■ SUPPLIED MATERIAL ■
+ + + +

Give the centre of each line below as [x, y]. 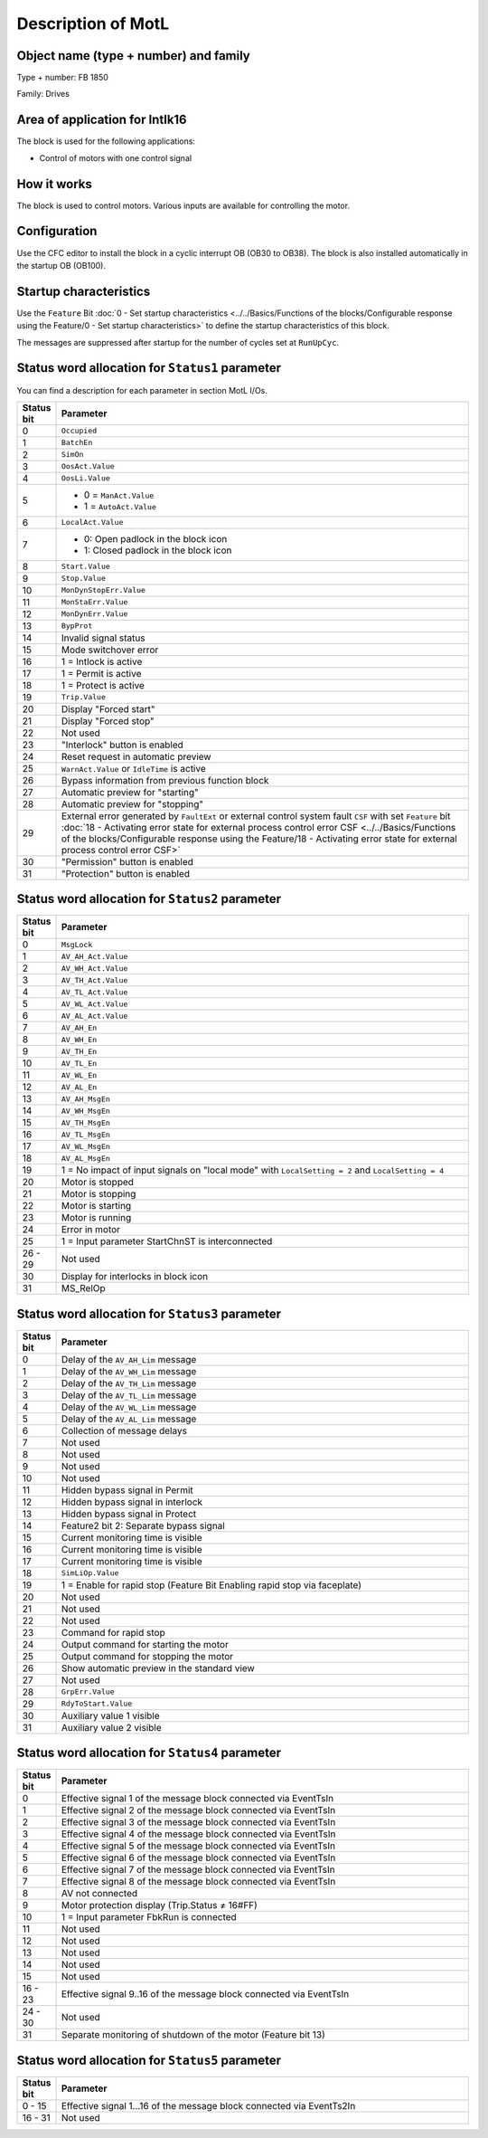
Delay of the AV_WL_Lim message [129, 1407]
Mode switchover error [110, 650]
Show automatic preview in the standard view [158, 1668]
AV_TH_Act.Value [94, 980]
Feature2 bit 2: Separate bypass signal [143, 1525]
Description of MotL [93, 24]
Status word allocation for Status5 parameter [149, 2060]
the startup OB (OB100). [61, 265]

+ + + +

■ WORK TASK ■
Exactly as they stand in the records above, print the lines from the one containing "Delay of the AV_WL_Lim message [129, 1407]" through the final line, inclusive.

■ RESPONSE TO THE TASK ■
Delay of the AV_WL_Lim message [129, 1407]
Mode switchover error [110, 650]
Show automatic preview in the standard view [158, 1668]
AV_TH_Act.Value [94, 980]
Feature2 bit 2: Separate bypass signal [143, 1525]
Description of MotL [93, 24]
Status word allocation for Status5 parameter [149, 2060]
the startup OB (OB100). [61, 265]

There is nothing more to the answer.